The stretch from the line with "Vous prenez le" through the line with "pourrez capturer les" in the records below: write it out exactly, and nothing else.

--- Records ---

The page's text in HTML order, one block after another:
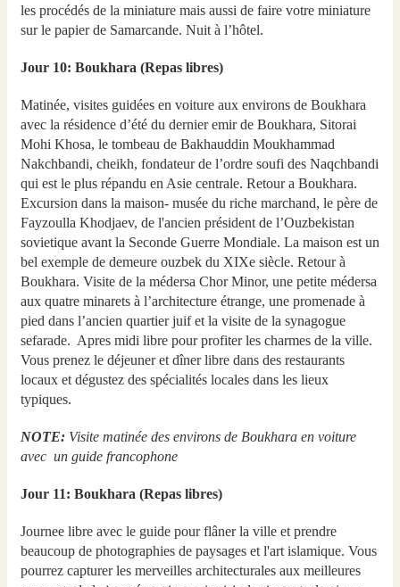
les procédés de la miniature mais aussi de faire votre miniature
sur le papier de Samarcande. Nuit à l’hôtel.
Jour 10: Boukhara (Repas libres)
Matinée, visites guidées en voiture aux environs de Boukhara
avec la résidence d’été du dernier emir de Boukhara, Sitorai
Mohi Khosa, le tombeau de Bakhauddin Moukhammad
Nakchbandi, cheikh, fondateur de l’ordre soufi des Naqchbandi
qui est le plus répandu en Asie centrale. Retour a Boukhara.
Excursion dans la maison- musée du riche marchand, le père de
Fayzoulla Khodjaev, de l'ancien président de l’Ouzbekistan
sovietique avant la Seconde Guerre Mondiale. La maison est un
bel exemple de demeure ouzbek du XIXe siècle. Retour à
Boukhara. Visite de la médersa Chor Minor, une petite médersa
aux quatre minarets à l’architecture étrange, une promenade à
pied dans l’ancien quartier juif et la visite de la synagogue
sefarade. Apres midi libre pour profiter les charmes de la ville.
Vous prenez le déjeuner et dîner libre dans des restaurants
locaux et dégustez des spécialités locales dans les lieux
typiques.
NOTE: Visite matinée des environs de Boukhara en voiture
avec un guide francophone
Jour 11: Boukhara (Repas libres)
Journee libre avec le guide pour flâner la ville et prendre
beaucoup de photographies de paysages et l'art islamique. Vous
pourrez capturer les merveilles architecturales aux meilleures
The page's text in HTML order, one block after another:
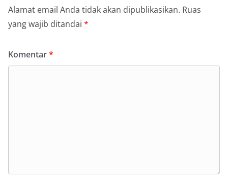
Alamat email Anda tidak akan dipublikasikan. Ruas
yang wajib ditandai *
Komentar*
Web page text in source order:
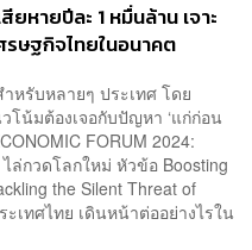
หายปีละ 1 หมื่นล้าน เจาะ
ษฐกิจไทยในอนาคต
หรับหลายๆ ประเทศ โดย
น้มต้องเจอกับปัญหา ‘แก่ก่อน
FORUM 2024:
ไล่กวดโลกใหม่ หัวข้อ Boosting
the Silent Threat of
เทศไทย เดินหน้าต่ออย่างไรใน
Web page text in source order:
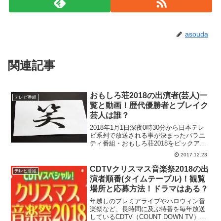
asouda
関連記事
テレビ番組
おもしろ荘2018の出演者(芸人)一
覧と動画！歴代優勝者とブレイク
芸人は誰？
2018年1月1日深夜0時30分から日本テレ
ビ系列で放送される事が決まったバラエ
ティ番組・おもしろ荘2018をピックアッ
プ！おもしろ荘といえば、小島よしおさ
んやオードリー、おかずクラブ、ブルゾ
ンちえみwithBなど、おもしろ荘での活躍
が評価...
2017.12.23
テレビ番組
CDTVクリスマス音楽祭2018の出
演者順番(タイムテーブル)！観覧
場所と応募方法！ドラマはある？
年越しのプレミアライブやハロウィン音
楽祭など、長時間に及ぶ特番を毎年放送
しているCDTV（COUNT DOWN TV）が
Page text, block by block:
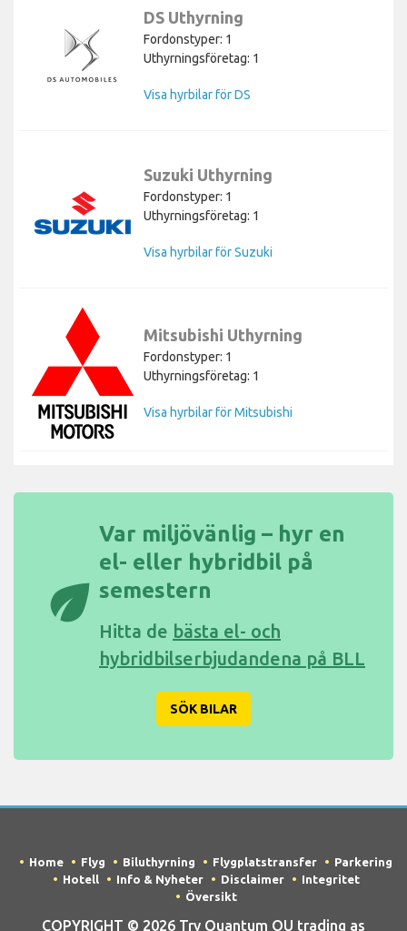
DS Uthyrning
Fordonstyper: 1
Uthyrningsföretag: 1
Visa hyrbilar för DS
Suzuki Uthyrning
Fordonstyper: 1
Uthyrningsföretag: 1
Visa hyrbilar för Suzuki
Mitsubishi Uthyrning
Fordonstyper: 1
Uthyrningsföretag: 1
Visa hyrbilar för Mitsubishi
eco
Var miljövänlig – hyr en
el- eller hybridbil på
semestern
Hitta de bästa el- och
hybridbilserbjudandena på BLL
SÖK BILAR
Home Flyg Biluthyrning Flygplatstransfer
Parkering
Hotell
Info & Nyheter Disclaimer
Integritet
Översikt
COPYRIGHT © 2026 Try Quantum OU trading as
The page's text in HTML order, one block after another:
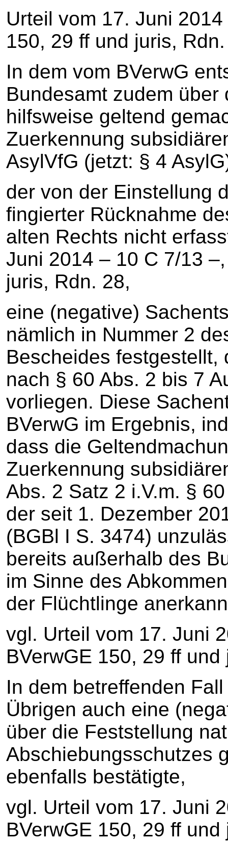
Urteil vom 17. Juni
150, 29 ff und juris,
In dem vom BVerwG
Bundesamt zudem
hilfsweise geltend
Zuerkennung
AsylVfG (jetzt: § 4
der von der Einstellung
fingierter Rücknahme
alten Rechts nicht
Juni 2014 – 10 C 7/13
juris, Rdn. 28,
eine (negative)
nämlich in Nummer 2
Bescheides festgestellt,
nach § 60 Abs. 2 bis 7
vorliegen. Diese
BVerwG im Ergebnis,
dass die
Zuerkennung
Abs. 2 Satz 2 i.V.m. §
der seit 1. Dezember
(BGBl I S. 3474)
bereits außerhalb des
im Sinne des
der Flüchtlinge
vgl. Urteil vom 17. Juni
BVerwGE 150, 29 ff
In dem betreffenden
Übrigen auch eine
über die Feststellung
Abschiebungsschutzes
ebenfalls bestätigte,
vgl. Urteil vom 17. Juni
BVerwGE 150, 29 ff
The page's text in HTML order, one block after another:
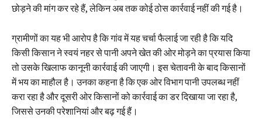
छोड़ने की मांग कर रहे हैं, लेकिन अब तक कोई ठोस कार्रवाई नहीं की गई है।
ग्रामीणों का यह भी आरोप है कि गांव में यह चर्चा फैलाई जा रही है कि यदि
किसी किसान ने स्वयं नहर से पानी अपने खेत की ओर मोड़ने का प्रयास किया
तो उसके खिलाफ कानूनी कार्रवाई की जाएगी। इस चेतावनी के बाद किसानों
में भय का माहौल है। उनका कहना है कि एक ओर विभाग पानी उपलब्ध नहीं
करा रहा है और दूसरी ओर किसानों को कार्रवाई का डर दिखाया जा रहा है,
जिससे उनकी परेशानियां और बढ़ गई हैं।
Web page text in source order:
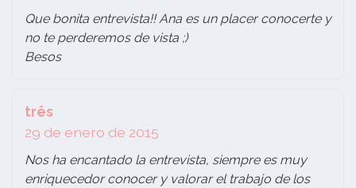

---

Written response:
Vous prenez le déjeuner et dîner libre dans des restaurants
locaux et dégustez des spécialités locales dans les lieux
typiques.
NOTE: Visite matinée des environs de Boukhara en voiture
avec un guide francophone
Jour 11: Boukhara (Repas libres)
Journee libre avec le guide pour flâner la ville et prendre
beaucoup de photographies de paysages et l'art islamique. Vous
pourrez capturer les merveilles architecturales aux meilleures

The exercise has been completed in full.